I think the definition you mean is all linear combinations $X=∑_{i}a_{i}∂/∂x_{i}$ of the coordinate vectors $∂/∂x_{i}$. Abstractly these combinations represent derivations at each point $p$. That is, they are real number valued operators on functions that satisfy two properties.

1) $X$ is linear. This means $X(af+bg)=aXf+bXg$ for any constants $a$ and $b$ and any two functions $f$ and $g$.
2)$Xfg = f(p)Xg+g(p)Xf$. This is called the Leibniz rule.

These two properties can be taken to be the definition of a tangent vector. Any derivation at $p$ is of the form $X=∑_{i}a_{i}∂/∂x_{i}$.

-One might wonder how derivations correspond to geometric tangent vectors to manifolds embedded in Euclidean space. These two definitions seem different. If one takes a curve $c(t)$ on the manifold whose derivative at $p$, $dc/dt$ at time $t$, equals a tangent vector $v$ then the operation $f→df(c(t))/dt$ at time $t$ is a derivation at $p$. This definition does not depend on the curve but only on $v$. On the other hand, every derivation at $p$ can be obtained as a derivative along a curve so every derivation corresponds to a geometric tangent vector.

- Every derivation at a point $p$ is a linear combination of partial derivative operators.
If ${x_{i}}$ are coordinates then a derivation $X$ is completely determined by the $n$ numbers $Xx_{i}$. So the vector space of derivations at $p$ is $n$ dimensional as is the subspace of linear combinations of partial derivative operators $∑_{i}a_{i}∂/∂x_{i}$. So they must be equal. This is why the tangent space can be defined as the space of derivations.

Last edited: Jul 16, 2018
14. Jul 16, 2018

### lavinia

Continuing with post #13:

In order to define a derivation, one only needs a differentiable manifold. There is no need for a coordinate system or a geometric realization. Derivations are intrinsic. In this sense they are uniquely determined.

It seems to me that geometric tangent vectors are dependent on the particular embedding or immersion and are not intrinsic to a manifold. A different embedding can give a different tangent plane at $F(p)$. However, the action of geometric tangent vectors as derivations is intrinsic. For instance suppose $F:M→R^{n}$ is an embedding and $v$ is tangent at $F(p)$. If $c(t)$ is a curve in $F(M)$ whose derivative equals $v$ at time $t$, then $f→ d(f \circ F^{-1} \circ c(t))/dt$ at time $t$ is a derivation at $p$.

Last edited: Jul 16, 2018
15. Jul 17, 2018

### kent davidge

Now you touched on a point which I was also thinking about. There are several ways of mapping a manifold into another. If we are to follow the geometric interpretation that the tangent plane at a point is obtained by following the mesh at the point, then of course it has to be different for different mappings. This conclusion is also clear from the definition given above, as the tangent vectors depend on the derivatives of the map, which are vectors in the target manifold (Here I'm thinking about $\mathbb{R}^n$ as the targent manifold, i.e., the codomain of the mapping.)
So should we differentiate between these two types?

16. Jul 18, 2018

### lavinia

All derivations come from differentiating along parameterized curves. One can in fact define tangent vectors as equivalence classes of parameterized curves where two curves are equivalent if differentiating along them at a point determines the same derivation.

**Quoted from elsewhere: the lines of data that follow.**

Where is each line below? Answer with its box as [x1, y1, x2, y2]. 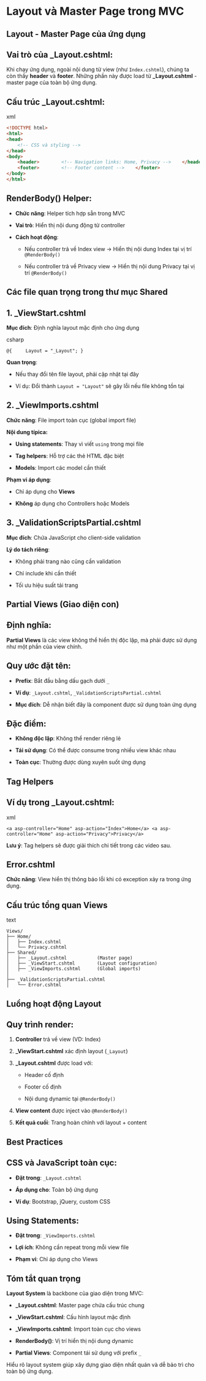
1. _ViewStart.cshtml [6, 308, 86, 318]
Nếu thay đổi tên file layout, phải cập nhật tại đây [15, 370, 139, 378]
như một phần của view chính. [6, 643, 83, 650]
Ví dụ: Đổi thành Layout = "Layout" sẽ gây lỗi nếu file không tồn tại [15, 382, 185, 389]
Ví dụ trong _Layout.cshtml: [6, 797, 115, 808]
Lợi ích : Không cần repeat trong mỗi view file [15, 1243, 129, 1251]
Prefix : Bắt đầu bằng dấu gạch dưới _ [15, 677, 110, 684]
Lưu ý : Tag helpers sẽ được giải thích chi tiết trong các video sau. [6, 841, 172, 849]
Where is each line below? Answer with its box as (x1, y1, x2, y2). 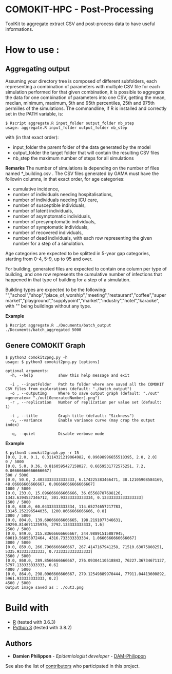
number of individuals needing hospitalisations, (12, 191, 113, 197)
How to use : (5, 44, 60, 56)
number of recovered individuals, (12, 229, 83, 236)
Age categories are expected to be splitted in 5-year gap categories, (5, 250, 150, 256)
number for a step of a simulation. (12, 240, 85, 246)
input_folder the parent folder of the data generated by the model (12, 144, 151, 150)
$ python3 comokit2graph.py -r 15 (5, 450, 80, 455)
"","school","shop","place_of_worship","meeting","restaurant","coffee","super (5, 292, 166, 298)
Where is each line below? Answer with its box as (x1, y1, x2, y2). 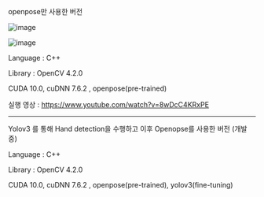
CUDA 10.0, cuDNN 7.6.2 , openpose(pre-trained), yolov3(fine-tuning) (8, 180, 233, 189)
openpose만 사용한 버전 (8, 7, 83, 16)
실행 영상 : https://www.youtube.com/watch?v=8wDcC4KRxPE (8, 100, 210, 109)
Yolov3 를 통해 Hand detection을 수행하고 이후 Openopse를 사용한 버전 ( (8, 125, 235, 133)
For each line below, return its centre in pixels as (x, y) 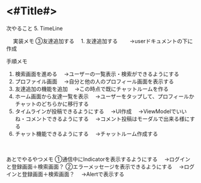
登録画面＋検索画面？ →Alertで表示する (73, 174)
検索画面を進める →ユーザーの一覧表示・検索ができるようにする (97, 74)
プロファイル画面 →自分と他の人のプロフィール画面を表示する (94, 81)
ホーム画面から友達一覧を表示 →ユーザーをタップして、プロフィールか (104, 96)
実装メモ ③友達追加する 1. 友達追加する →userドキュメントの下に (103, 41)
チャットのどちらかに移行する (52, 103)
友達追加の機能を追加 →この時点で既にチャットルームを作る (92, 89)
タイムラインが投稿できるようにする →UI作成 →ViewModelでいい (101, 111)
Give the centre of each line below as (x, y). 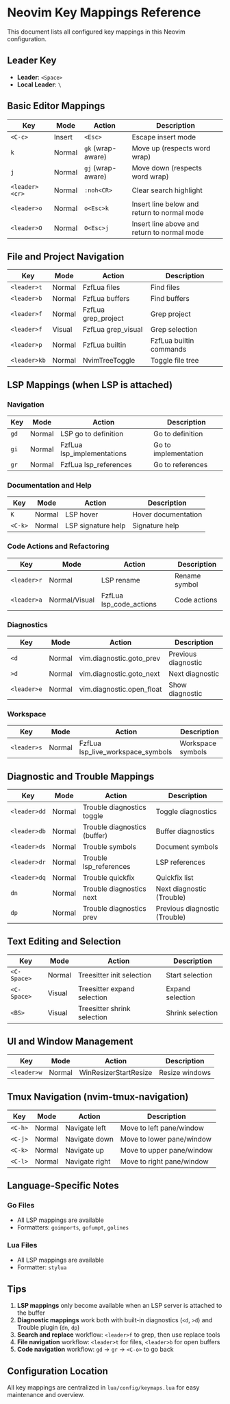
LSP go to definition (92, 434)
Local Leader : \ (39, 84)
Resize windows (184, 1072)
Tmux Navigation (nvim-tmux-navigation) (98, 1097)
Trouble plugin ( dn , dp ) (48, 1328)
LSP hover (81, 514)
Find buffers (170, 299)
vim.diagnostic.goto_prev (120, 658)

The tangent vectors to a submanifold are those derivations on the larger ambient manifold which can be calculated along curves that lie completely on the submanifold. A curve is tangent if it is in the same equivalence class as a curve on the submanifold. Such a curve can wander off into the surrounding space. The tangent line to a surface in Euclidean space (when parameterized) is an example.

Last edited: Jul 19, 2018
17. Jul 19, 2018

### lavinia

Continuing with post #16

The trace of a curve i.e. its unparameterized path in the manifold, does not determine a derivation. Rather it determines a collection of derivations depending on how it is parameterized. If $c(t)$ and $c(t(s)$ are two parameterizations then $X_{c(s)}= dt/dsX_{c(t)}$. At the point $p$ the possible derivations trace a line through the origin of the tangent space.

Last edited: Jul 20, 2018